Now, we evaluate the best_rf_model on our completely unseen test set. This gives us the most realistic estimate of its real-world performance.

In [None]:
print("\n--- 5. Model Evaluation on Unseen Test Set ---")

# Predictions on the test set
y_pred_rf = best_rf_model.predict(X_test_scaled)
y_pred_proba_rf = best_rf_model.predict_proba(X_test_scaled)[:, 1] # Probabilities for the positive class (flood)

print("\n--- Classification Report (Random Forest) ---")
print(classification_report(y_test, y_pred_rf))

print("\n--- Confusion Matrix (Random Forest) ---")
cm_rf = confusion_matrix(y_test, y_pred_rf)
print(cm_rf)

plt.figure(figsize=(6, 5))
sns.heatmap(cm_rf, annot=True, fmt='d', cmap='Blues',
            xticklabels=['Predicted No Flood', 'Predicted Flood'],
            yticklabels=['Actual No Flood', 'Actual Flood'])
plt.title('Confusion Matrix (Random Forest)')
plt.ylabel('Actual Label')
plt.xlabel('Predicted Label')
plt.show()
plt.savefig('../reports/figures/rf_confusion_matrix.png')


print(f"\nROC AUC Score (Random Forest): {roc_auc_score(y_test, y_pred_proba_rf):.4f}")

# Precision-Recall Curve (Crucial for Imbalanced Data)
precision_rf, recall_rf, _ = precision_recall_curve(y_test, y_pred_proba_rf)
pr_auc_rf = auc(recall_rf, precision_rf)
print(f"Precision-Recall AUC (Random Forest): {pr_auc_rf:.4f}")

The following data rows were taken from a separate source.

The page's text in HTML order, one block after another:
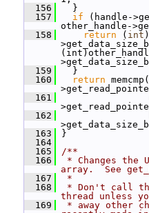
  156
}
  157
if (handle-
other_handle-
  158
return ( int
  159
}
  160
return
  161
  162
  163
}
  164
  165
/**
  166
* Changes the
array.  See
  167
*
  168
* Don't call
thread unless
  169
* away other
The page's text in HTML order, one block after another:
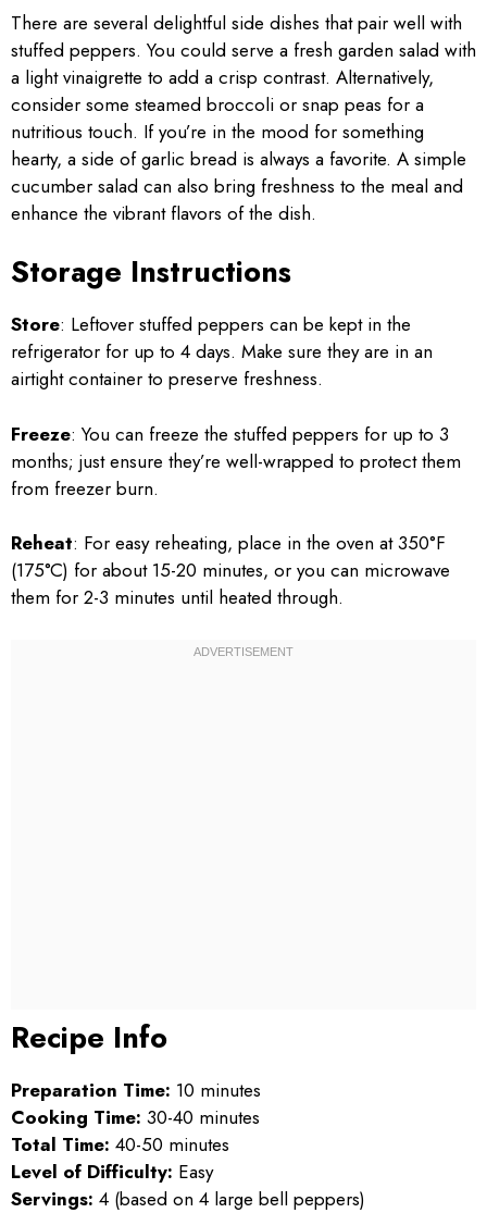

plt.figure(figsize=(8, 6))
plt.plot(recall_rf, precision_rf, label=f'Precision-Recall curve (AUC = {pr_auc_rf:.2f})')
plt.xlabel('Recall')
plt.ylabel('Precision')
plt.title('Precision-Recall Curve (Random Forest)')
plt.legend(loc='lower left')
plt.grid(True)
plt.show()
plt.savefig('../reports/figures/rf_pr_curve.png')

# Plot ROC Curve
RocCurveDisplay.from_estimator(best_rf_model, X_test_scaled, y_test, name='Random Forest')
plt.title('ROC Curve (Random Forest)')
plt.grid(True)
plt.show()
plt.savefig('../reports/figures/rf_roc_curve.png')

# Feature Importance
if hasattr(best_rf_model, 'feature_importances_'):
    importances_rf = best_rf_model.feature_importances_
    feature_names = X_train.columns
    sorted_indices_rf = np.argsort(importances_rf)[::-1]

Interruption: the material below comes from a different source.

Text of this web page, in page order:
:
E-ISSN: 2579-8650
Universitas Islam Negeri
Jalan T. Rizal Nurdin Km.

    plt.figure(figsize=(10, 6))
    sns.barplot(x=importances_rf[sorted_indices_rf], y=feature_names[sorted_indices_rf])
    plt.title("Feature Importances (Random Forest)")
    plt.xlabel("Importance")
    plt.ylabel("Feature")
    plt.tight_layout()
    plt.show()
    plt.savefig('../reports/figures/rf_feature_importance.png')

    print("\nTop 5 Most Important Features (Random Forest):")
    for i in sorted_indices_rf[:5]:
        print(f"- {feature_names[i]}: {importances_rf[i]:.4f}")

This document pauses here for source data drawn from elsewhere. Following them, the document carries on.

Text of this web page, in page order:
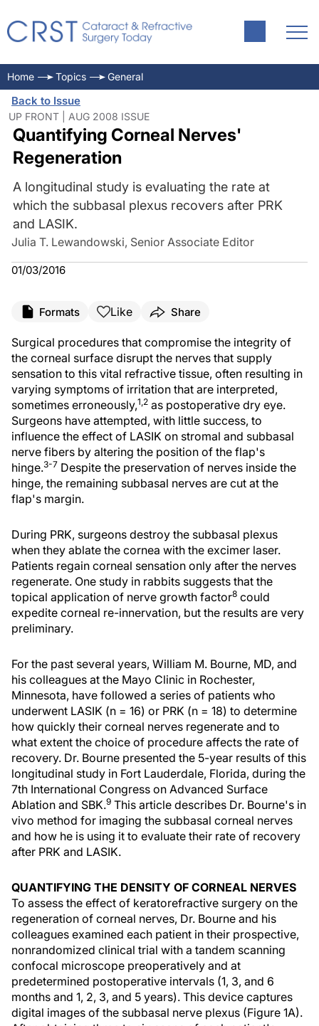
Home Topics General
Back to Issue
UP FRONT | AUG 2008 ISSUE
Quantifying Corneal Nerves'
Regeneration
A longitudinal study is evaluating the rate at
which the subbasal plexus recovers after PRK
and LASIK.
Julia T. Lewandowski, Senior Associate Editor
01/03/2016
Formats Like Share
Surgical procedures that compromise the integrity of
the corneal surface disrupt the nerves that supply
sensation to this vital refractive tissue, often resulting in
varying symptoms of irritation that are interpreted,
sometimes erroneously,1,2 as postoperative dry eye.
Surgeons have attempted, with little success, to
influence the effect of LASIK on stromal and subbasal
nerve fibers by altering the position of the flap's
hinge.3-7 Despite the preservation of nerves inside the
hinge, the remaining subbasal nerves are cut at the
flap's margin.
During PRK, surgeons destroy the subbasal plexus
when they ablate the cornea with the excimer laser.
Patients regain corneal sensation only after the nerves
regenerate. One study in rabbits suggests that the
topical application of nerve growth factor8 could
expedite corneal re-innervation, but the results are very
preliminary.
For the past several years, William M. Bourne, MD, and
his colleagues at the Mayo Clinic in Rochester,
Minnesota, have followed a series of patients who
underwent LASIK (n = 16) or PRK (n = 18) to determine
how quickly their corneal nerves regenerate and to
what extent the choice of procedure affects the rate of
recovery. Dr. Bourne presented the 5-year results of this
longitudinal study in Fort Lauderdale, Florida, during the
7th International Congress on Advanced Surface
Ablation and SBK.9 This article describes Dr. Bourne's in
vivo method for imaging the subbasal corneal nerves
and how he is using it to evaluate their rate of recovery
after PRK and LASIK.
QUANTIFYING THE DENSITY OF CORNEAL NERVES
To assess the effect of keratorefractive surgery on the
regeneration of corneal nerves, Dr. Bourne and his
colleagues examined each patient in their prospective,
nonrandomized clinical trial with a tandem scanning
confocal microscope preoperatively and at
predetermined postoperative intervals (1, 3, and 6
months and 1, 2, 3, and 5 years). This device captures
digital images of the subbasal nerve plexus (Figure 1A).

### 6. Summary and Next Steps

This notebook provided a comprehensive workflow for training and evaluating a flood prediction model. We performed a time-series split, scaled features, tuned a Random Forest Classifier, and thoroughly evaluated its performance using relevant metrics like Recall and PR AUC.

### Key Learnings from this Notebook:

- How well the model performed on the unseen test set (check the confusion matrix and classification report).
- Which features were most important according to the model.
- The trade-offs between precision and recall shown by the PR curve.
### Next Steps:

- If performance is not satisfactory, consider experimenting with other models (e.g., Gradient Boosting like XGBoost/LightGBM, Logistic Regression as a baseline).
- Refine feature engineering further based on model performance and feature importances.
- Discuss the results with domain experts to validate findings and understand actionable insights.
- Move the finalized model training and evaluation logic into reusable scripts in the src/ directory for production.